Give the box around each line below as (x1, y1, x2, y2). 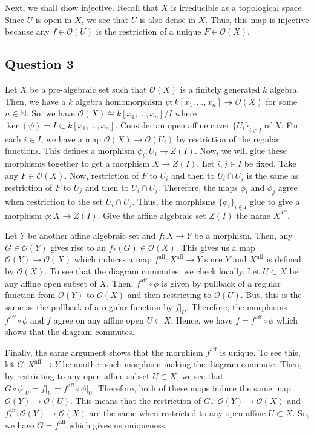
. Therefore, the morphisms (186, 300, 287, 313)
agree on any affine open (53, 313, 144, 326)
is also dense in (139, 13, 195, 25)
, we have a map (41, 132, 102, 145)
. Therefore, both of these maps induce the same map (93, 381, 291, 394)
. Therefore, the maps (157, 181, 238, 193)
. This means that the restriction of (70, 394, 201, 407)
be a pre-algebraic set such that (30, 82, 147, 95)
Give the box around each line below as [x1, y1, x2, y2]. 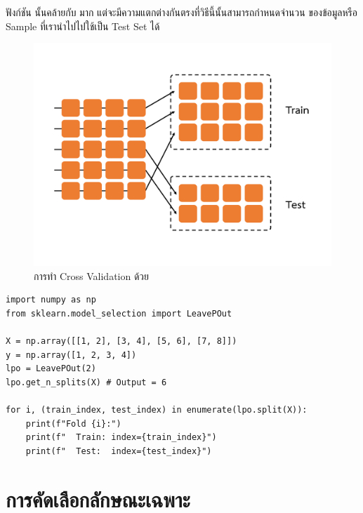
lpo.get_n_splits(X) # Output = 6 [6, 377, 167, 387]
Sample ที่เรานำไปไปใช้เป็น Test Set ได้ [6, 18, 160, 33]
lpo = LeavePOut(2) [6, 364, 96, 374]
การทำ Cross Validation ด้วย [34, 268, 150, 283]
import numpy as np [6, 295, 96, 305]
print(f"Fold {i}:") [25, 418, 121, 429]
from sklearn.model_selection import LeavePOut [6, 308, 232, 319]
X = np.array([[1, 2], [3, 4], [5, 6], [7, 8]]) [6, 336, 237, 347]
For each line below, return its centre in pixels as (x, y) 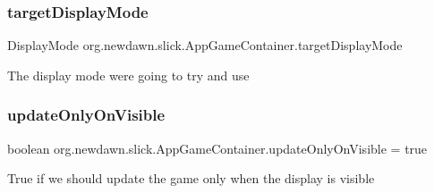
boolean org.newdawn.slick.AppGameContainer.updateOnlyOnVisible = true (217, 148)
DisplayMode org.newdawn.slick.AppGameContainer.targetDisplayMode (205, 45)
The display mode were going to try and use (128, 75)
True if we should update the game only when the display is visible (191, 178)
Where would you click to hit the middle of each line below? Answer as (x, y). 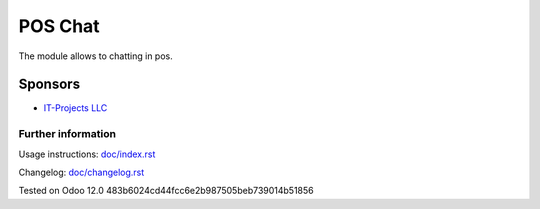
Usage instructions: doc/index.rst (87, 154)
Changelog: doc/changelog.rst (81, 172)
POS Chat (59, 26)
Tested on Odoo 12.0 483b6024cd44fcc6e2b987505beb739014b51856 (166, 191)
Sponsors (49, 84)
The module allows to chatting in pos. (96, 56)
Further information (67, 134)
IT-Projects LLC (75, 108)
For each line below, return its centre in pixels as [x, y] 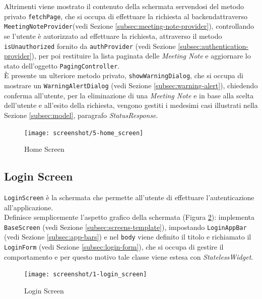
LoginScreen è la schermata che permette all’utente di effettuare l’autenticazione [129, 197]
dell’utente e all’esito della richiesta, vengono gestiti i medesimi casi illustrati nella [131, 105]
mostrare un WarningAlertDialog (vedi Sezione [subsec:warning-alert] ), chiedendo [131, 85]
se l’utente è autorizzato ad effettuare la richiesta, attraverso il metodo [113, 36]
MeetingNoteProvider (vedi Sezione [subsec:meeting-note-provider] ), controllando [129, 26]
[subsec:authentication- [213, 46]
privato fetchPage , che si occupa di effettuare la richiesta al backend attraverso [126, 16]
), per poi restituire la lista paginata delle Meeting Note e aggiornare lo [141, 56]
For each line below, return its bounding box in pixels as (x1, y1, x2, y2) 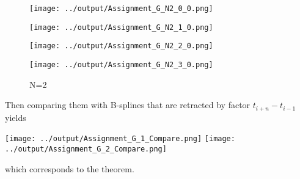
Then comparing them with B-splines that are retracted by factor (5, 98, 251, 111)
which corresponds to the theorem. (5, 162, 134, 175)
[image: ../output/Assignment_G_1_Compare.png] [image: (5, 134, 235, 144)
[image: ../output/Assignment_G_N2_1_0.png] (29, 23, 213, 32)
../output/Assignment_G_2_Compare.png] (5, 144, 167, 153)
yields (5, 111, 26, 123)
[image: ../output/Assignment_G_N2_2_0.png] (29, 42, 213, 51)
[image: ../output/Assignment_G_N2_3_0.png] (29, 60, 213, 69)

◆ ◆ ◆

** WHAT IS NEEDED **
An exact copy of all the records, free of pictures, is the expected answer.

** ANSWER SECTION **
Give the box around each line below as (x1, y1, x2, y2). 
. Therefore, the morphisms (186, 300, 287, 313)
agree on any affine open (53, 313, 144, 326)
is also dense in (139, 13, 195, 25)
, we have a map (41, 132, 102, 145)
. Therefore, both of these maps induce the same map (93, 381, 291, 394)
. Therefore, the maps (157, 181, 238, 193)
. This means that the restriction of (70, 394, 201, 407)
be a pre-algebraic set such that (30, 82, 147, 95)
Give the box around each line below as [x1, y1, x2, y2]. 
lpo.get_n_splits(X) # Output = 6 [6, 377, 167, 387]
Sample ที่เรานำไปไปใช้เป็น Test Set ได้ [6, 18, 160, 33]
lpo = LeavePOut(2) [6, 364, 96, 374]
การทำ Cross Validation ด้วย [34, 268, 150, 283]
import numpy as np [6, 295, 96, 305]
print(f"Fold {i}:") [25, 418, 121, 429]
from sklearn.model_selection import LeavePOut [6, 308, 232, 319]
X = np.array([[1, 2], [3, 4], [5, 6], [7, 8]]) [6, 336, 237, 347]
For each line below, return its centre in pixels as (x, y) 
boolean org.newdawn.slick.AppGameContainer.updateOnlyOnVisible = true (217, 148)
DisplayMode org.newdawn.slick.AppGameContainer.targetDisplayMode (205, 45)
The display mode were going to try and use (128, 75)
True if we should update the game only when the display is visible (191, 178)
Where would you click to hit the middle of each line below? Answer as (x, y). 
Usage instructions: doc/index.rst (87, 154)
Changelog: doc/changelog.rst (81, 172)
POS Chat (59, 26)
Tested on Odoo 12.0 483b6024cd44fcc6e2b987505beb739014b51856 (166, 191)
Sponsors (49, 84)
The module allows to chatting in pos. (96, 56)
Further information (67, 134)
IT-Projects LLC (75, 108)
For each line below, return its centre in pixels as [x, y] 
LoginScreen è la schermata che permette all’utente di effettuare l’autenticazione [129, 197]
dell’utente e all’esito della richiesta, vengono gestiti i medesimi casi illustrati nella [131, 105]
mostrare un WarningAlertDialog (vedi Sezione [subsec:warning-alert] ), chiedendo [131, 85]
se l’utente è autorizzato ad effettuare la richiesta, attraverso il metodo [113, 36]
MeetingNoteProvider (vedi Sezione [subsec:meeting-note-provider] ), controllando [129, 26]
[subsec:authentication- [213, 46]
privato fetchPage , che si occupa di effettuare la richiesta al backend attraverso [126, 16]
), per poi restituire la lista paginata delle Meeting Note e aggiornare lo [141, 56]
For each line below, return its bounding box in pixels as (x1, y1, x2, y2) 
Then comparing them with B-splines that are retracted by factor (5, 98, 251, 111)
which corresponds to the theorem. (5, 162, 134, 175)
[image: ../output/Assignment_G_1_Compare.png] [image: (5, 134, 235, 144)
[image: ../output/Assignment_G_N2_1_0.png] (29, 23, 213, 32)
../output/Assignment_G_2_Compare.png] (5, 144, 167, 153)
yields (5, 111, 26, 123)
[image: ../output/Assignment_G_N2_2_0.png] (29, 42, 213, 51)
[image: ../output/Assignment_G_N2_3_0.png] (29, 60, 213, 69)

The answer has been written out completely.